Artist and business owner in New York

Ida Benedetto is an experience director and a researcher of immersive experience design based out of New York City. She is a co-founder of Sextantworks and Antidote Games.

== Education ==
Ida Benedetto graduated with a bachelor's degree in History at The New School University. She received a B.F.A. in Design & Technology at the Parsons School of Design, and her M.A. in Design Research at the School of Visual Arts in 2016.

== Career ==
Benedetto worked as the first Director of Dialogue Design and Community Engagement at the Rockefeller Foundation. She is a co-founder of the Antidote Game and Accused, projects which use games to explore group dynamics and systems. These projects were funded by the New York University Stern School of Business and created in partnership with the Innocence Project while using the programming tool Twine. Ida Benedetto and N. D. Austin co-founded Wanderlust Projects, which creates transgressive placemaking experiences.
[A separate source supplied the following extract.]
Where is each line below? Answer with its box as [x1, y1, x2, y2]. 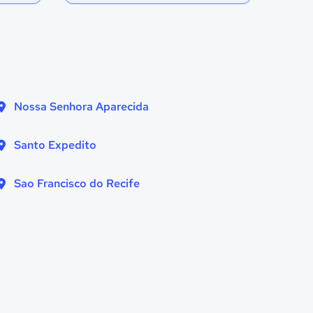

These projects focus on "reanimating a space or getting it back into circulation". Some of Wanderlust Projects include the Night Heron Water Town Speakeasy, the Illicit Couple's Retreat, and the Candyland Trespass Safari. These locations have now closed.

== Talks and teaching ==
Benedetto advises documentary and education organizations such as the School for Poetic Computation, Radiotopia's The Heart, and the Magnum Foundation's Photography Expanded initiative. She has given talks at Harvard's Graduate School of Design, the Tribeca Film Festival, the Cusp Conference, and Businessweek's Design Conference.

== Influence ==
Benedetto has been attributed as an influence in the work of Priya B. Parker in "The Art of Gathering: How We Meet and Why it Matters" and Bruce Feiler's "Life is in the Transitions: Mastering Change at Any Age".